Londra, 29 settembre 2015
- Sei pronta, Oaky? - gracchiò l'altoparlante nella sala dedicata ai test di resistenza meccanica.
- Io sono nata pronta - proclamò Fata delle Querce dal basso dei suoi tre pollici di statura, il corpo fasciato da una tuta argentea.
- Allora cominciamo - annunciò l'operatore. - Prova F-2 contro 1.000 libbre - e premette un pulsante.
Il soffitto si aprì, e una grande massa metallica precipitò sulla piccola creatura dalle ali color marrone; ma questa spiccò un breve salto, la afferrò a mezz'aria senza sforzo apparente e la tenne sospesa con una mano. - 2.000 libbre - continuò l'umano, e un peso ancora più grande del primo cadde sulla fatina, ma anch'esso fu fermato agevolmente. - Attenta, Oaky, questo è grosso: 4.000 libbre - la avvertì prima di lanciare l'ultima massa di prova. Oaky afferrò anche questa, poi si posò sul pavimento, mimò la figura di una danzatrice sulle punte, e si mise a far roteare in aria i pesi come i birilli di un giocoliere; infine esclamò: - Che noia! Non possiamo fare qualcos'altro? -
- Per oggi basta così - . Il tecnico si volse verso l'alto e snello agente dell'MI6 che aveva assistito alla prova. - Un esserino così piccolo che sostiene masse un milione di volte più grandi del proprio peso... se non lo avessi visto con i miei occhi, non ci crederei! - proruppe trasecolato.
- Dovremo farci tutti l'abitudine - sorrise Danny Josephson, poi si avviò verso l'uscita per accogliere la sua partner. - Allora, Danny, sono stata brava? - domandò speranzosa la fatina non appena lo vide.

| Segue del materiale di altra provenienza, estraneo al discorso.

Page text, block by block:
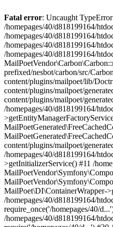
Fatal error: Uncaught
/homepages/40/d818199164/
/homepages/40/d818199164/
/homepages/40/d818199164/
/homepages/40/d818199164/
prefixed/nesbot/carbon/src/
content/plugins/mailpoet/lib/
content/plugins/mailpoet/
content/plugins/mailpoet/
/homepages/40/d818199164/
content/plugins/mailpoet/
/homepages/40/d818199164/
>getInitializerService() #11 /
MailPoet\DI\ContainerWrapper-
/homepages/40/d818199164/
require_once('/homepages/40/
/homepages/40/d818199164/
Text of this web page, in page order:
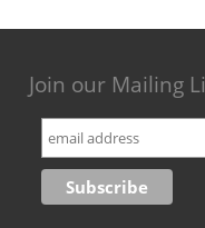
Join our Mailing
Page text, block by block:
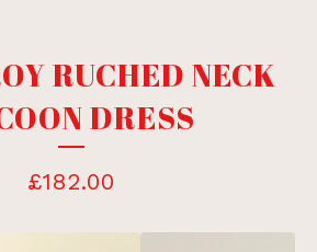
RUCHED NECK
DRESS
£182.00
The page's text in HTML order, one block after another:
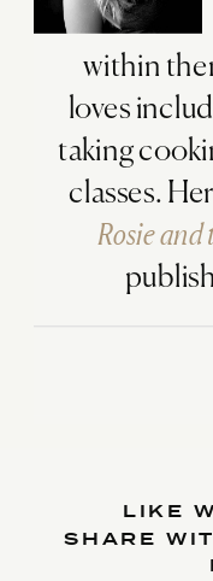
within
loves
taking
classes.
Rosie and
LIKE
SHARE
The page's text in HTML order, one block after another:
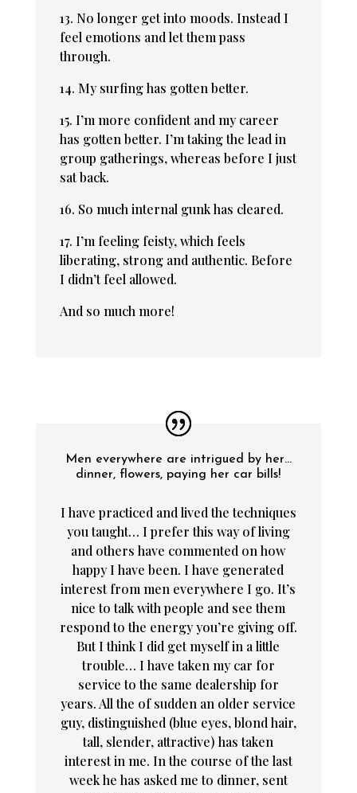
13. No longer get into moods. Instead I
feel emotions and let them pass
through.
14. My surfing has gotten better.
15. I’m more confident and my career
has gotten better. I’m taking the lead in
group gatherings, whereas before I just
sat back.
16. So much internal gunk has cleared.
17. I’m feeling feisty, which feels
liberating, strong and authentic. Before
I didn’t feel allowed.
And so much more!
Men everywhere are intrigued by her…
dinner, flowers, paying her car bills!
I have practiced and lived the techniques
you taught… I prefer this way of living
and others have commented on how
happy I have been. I have generated
interest from men everywhere I go. It’s
nice to talk with people and see them
respond to the energy you’re giving off.
But I think I did get myself in a little
trouble… I have taken my car for
service to the same dealership for
years. All the of sudden an older service
guy, distinguished (blue eyes, blond hair,
tall, slender, attractive) has taken
interest in me. In the course of the last
week he has asked me to dinner, sent
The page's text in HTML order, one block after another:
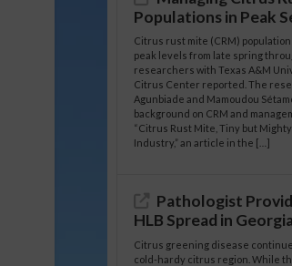
Populations in Peak
Citrus rust mite (CRM)
peak levels from late spring
researchers with Texas A&M
Citrus Center reported. The
Agunbiade and Mamoudou
background on CRM and
“Citrus Rust Mite, Tiny but
Industry,” an article in the […]
Pathologist
HLB Spread in Georgia
Citrus greening disease
cold-hardy citrus region. While
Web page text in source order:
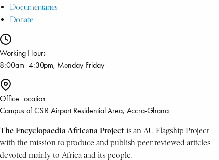
Documentaries
Donate
Working Hours
8:00am–4:30pm, Monday-Friday
Office Location
Campus of CSIR Airport Residential Area, Accra-Ghana
The Encyclopaedia Africana Project is an AU Flagship Project
with the mission to produce and publish peer reviewed articles
devoted mainly to Africa and its people.
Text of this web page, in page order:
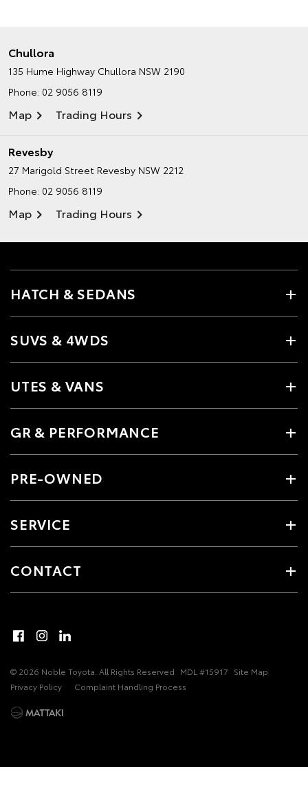
Chullora
135 Hume Highway Chullora NSW 2190
Phone: 02 9056 8119
Map Trading Hours
Revesby
27 Marigold Street Revesby NSW 2212
Phone: 02 9056 8119
Map Trading Hours
HATCH & SEDANS
SUVS & 4WDS
UTES & VANS
GR & PERFORMANCE
PRE-OWNED
SERVICE
CONTACT
© 2026 Noble Toyota. All Rights Reserved MDL #15917 Site Map
Privacy Policy
Complaint Handling Process
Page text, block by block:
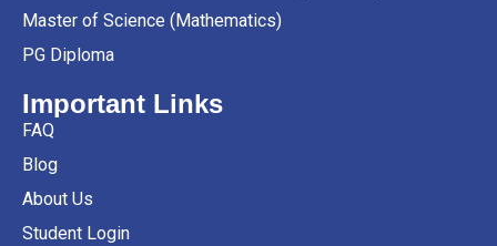
Master of Science (Mathematics)
PG Diploma
Important Links
FAQ
Blog
About Us
Student Login
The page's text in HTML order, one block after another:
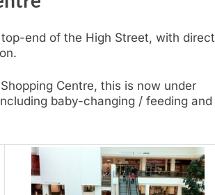
end of the High Street, with direct
Centre, this is now under
baby-changing / feeding and
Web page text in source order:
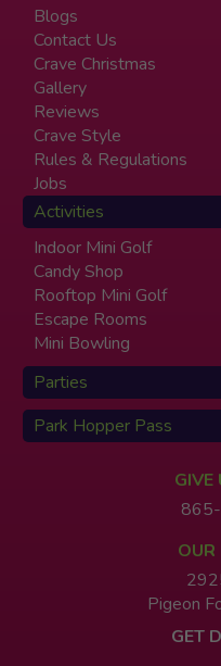
Blogs
Contact Us
Crave Christmas
Gallery
Reviews
Crave Style
Rules & Regulations
Jobs
Activities
Indoor Mini Golf
Candy Shop
Rooftop Mini Golf
Escape Rooms
Mini Bowling
Parties
Park Hopper Pass
GIVE
Pigeon
GET
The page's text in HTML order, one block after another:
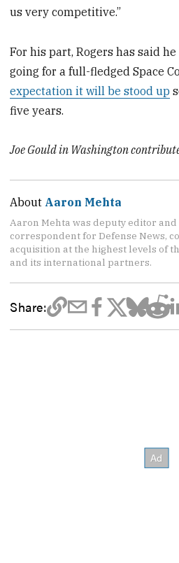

- Sei stata bravissima - la elogiò il giovane carezzandole la testolina. - Adesso ho da fare, ci ritroviamo dopo -
- Uffaaa, e io che volevo stare un po' con te, soli soletti... - sbuffò Oaky fissandolo con i suoi profondi occhi neri. - Ti sei già stancato di me, vero? -
- Come potrei stancarmi di te? Sei la mia partner - la rassicurò lui. - Passa il resto della mattinata con le tue amiche, ti aspetto alle 14 in sala mensa -
- E va bene - sospirò lei avviandosi in volo. Perché non capisce quello che provo? pensò. Gli umani sono veramente stupidi... o forse è lui che non ci arriva proprio? Del resto, secondo gli standards della sua specie, dovrebbe già avere una compagna... Per un istante le balenò nella mente l'immagine del “suo” Danny con una donna umana, anzi con tante donne umane; li sentì pronunciare frasi melense come quelle dei film, “Ti amo”, “Anch'io ti amo”, “Baciami”, “Smack, smack”, poi scacciò quelle fantasie scrollando vigorosamente il capino. - Andate via, brutte streghe! - esclamò stendendo le braccia. - Lui è mio, mio e di nessun altro! -
- Ehi, Oaky, cosa fai, prove di recitazione? - domandò Fata degli Ontani guardandola da lontano, un sorrisetto a incresparle le minuscole labbra.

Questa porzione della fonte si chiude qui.